When compared with previous research, the adaptive rule model has the advantage of ranking rules based on the lift ratio which is calculated not only from frequency but also involves utility items such as price. In addition, the rule ranking process does not become a separate part so that when the rules are formed they are automatically sorted.
The comparison between the previous method and the proposed method can be seen in Table 12.
No | Title | Method/Algorithm | Strength | Weakness |
---|---|---|---|---|
1 | Data mining combined to the multicriteria decision analysis for the improvement of road safety: case of France |
ELECTREE II | The integration of multi-criteria decision analysis can provide a solution for selecting the most relevant and interesting rules | Using a basic apriori algorithm that must determine the minimum support value and the rule ranking process is a separate process so it takes a long time. |
2 | Prioritization of association rules in data mining: Multiple criteria decision approach | ELECTREE and AHP | Can create a synergy between decision analysis techniques with data mining that can be used by managers in determining the quality and quantity of rules that have been determined by decision makers. | Using traditional association rule mining, which requires determining the minimum support value at the beginning. In addition, decision makers need to determine criteria and alternative comparisons to give weight to each rule. |
3 | An improved approach for association rule mining using a multi-criteria decision support system: a case study in road safety | Multi-criteria decision support system | Can predict future accidents and allow drivers to avoid hazards. | Generates a lot of rules and there is a lot of redundancy. |
4 | Adaptive Rule Model | Automation Minimum Threshold and Rule prioritization by Lift Ratio | Determine the minimum threshold value automatically based on the characteristics of the dataset and certain criteria. The resulting rule has been sorted based on the lift ratio which is calculated not only from the frequency but also by the utility of the item. | It needs pruning method and performance improvement if applied to large amount of data. |
Conclusions
The experiment conducted on the adaptive rule model using six datasets was used to draw the following conclusions:
The number of rules generated in the six datasets was higher when compared to the apriori algorithm with the same minimum support value.

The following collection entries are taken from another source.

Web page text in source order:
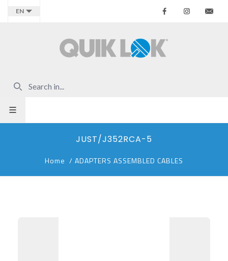
EN Facebook
JUST/J352RCA-5
Home / ADAPTERS ASSEMBLED CABLES
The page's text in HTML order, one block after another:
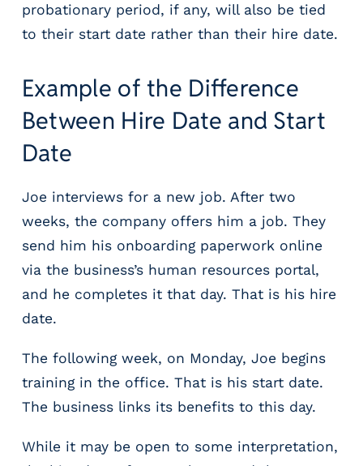
probationary period, if any, will also be tied
to their start date rather than their hire date.
Example of the Difference
Between Hire Date and Start
Date
Joe interviews for a new job. After two
weeks, the company offers him a job. They
send him his onboarding paperwork online
via the business’s human resources portal,
and he completes it that day. That is his hire
date.
The following week, on Monday, Joe begins
training in the office. That is his start date.
The business links its benefits to this day.
While it may be open to some interpretation,
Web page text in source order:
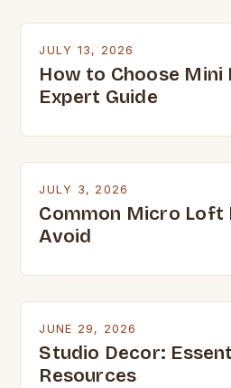
JULY 13, 2026
How to Choose Mini
Expert Guide
JULY 3, 2026
Common Micro Loft
Avoid
JUNE 29, 2026
Studio Decor:
Resources
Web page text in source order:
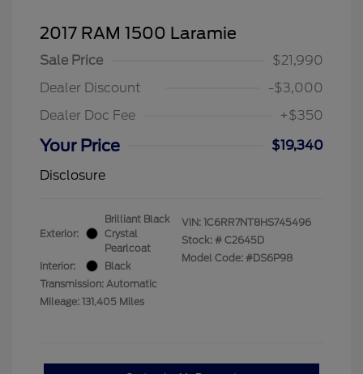
2017 RAM 1500 Laramie
Sale Price
$21,990
Dealer Discount
-$3,000
Dealer Doc Fee
+$350
Your Price
$19,340
Disclosure
Exterior:
Brilliant Black
Crystal
Pearlcoat
Interior:
Black
Transmission: Automatic
Mileage: 131,405 Miles
VIN: 1C6RR7NT8HS745496
Stock: # C2645D
Model Code: #DS6P98

The frequent itemset selection process was not based only on frequency but also considered the specified utility to provide more frequent itemsets.

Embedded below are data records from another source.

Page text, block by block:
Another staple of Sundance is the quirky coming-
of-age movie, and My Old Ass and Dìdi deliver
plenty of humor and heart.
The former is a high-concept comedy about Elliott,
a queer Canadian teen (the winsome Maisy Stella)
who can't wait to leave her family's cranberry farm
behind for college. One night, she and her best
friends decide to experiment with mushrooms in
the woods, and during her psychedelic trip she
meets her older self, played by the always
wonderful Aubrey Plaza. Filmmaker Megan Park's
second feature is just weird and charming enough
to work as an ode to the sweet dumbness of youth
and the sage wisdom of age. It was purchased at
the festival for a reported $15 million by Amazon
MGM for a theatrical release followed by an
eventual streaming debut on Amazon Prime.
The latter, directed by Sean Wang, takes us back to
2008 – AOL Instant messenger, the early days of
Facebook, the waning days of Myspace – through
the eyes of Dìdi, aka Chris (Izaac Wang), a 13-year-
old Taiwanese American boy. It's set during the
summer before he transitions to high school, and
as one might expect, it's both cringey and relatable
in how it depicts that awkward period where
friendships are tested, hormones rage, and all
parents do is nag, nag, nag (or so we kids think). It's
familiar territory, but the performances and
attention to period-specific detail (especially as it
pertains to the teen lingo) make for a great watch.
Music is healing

The minimum support value determined based on the frequency and utility values also considered the dataset characteristics which include the number of items, number of transactions, and average number of items per transaction.
The rules were produced based on the lift ratio value calculated using the utility of the item, thereby allowing the users to see the most relevant rules easily.
It is recommended that future studies focus on pruning and evaluating the adaptive rule model developed in order to determine its performance as well as to implement the model in an actual recommendation system.
Supplemental Information
Retail dataset.
The Retail Transaction Data was taken from a shop in Nganjuk, East Java.
Sco dataset.
This transaction data was taken from a cafe in Bandung, West Java.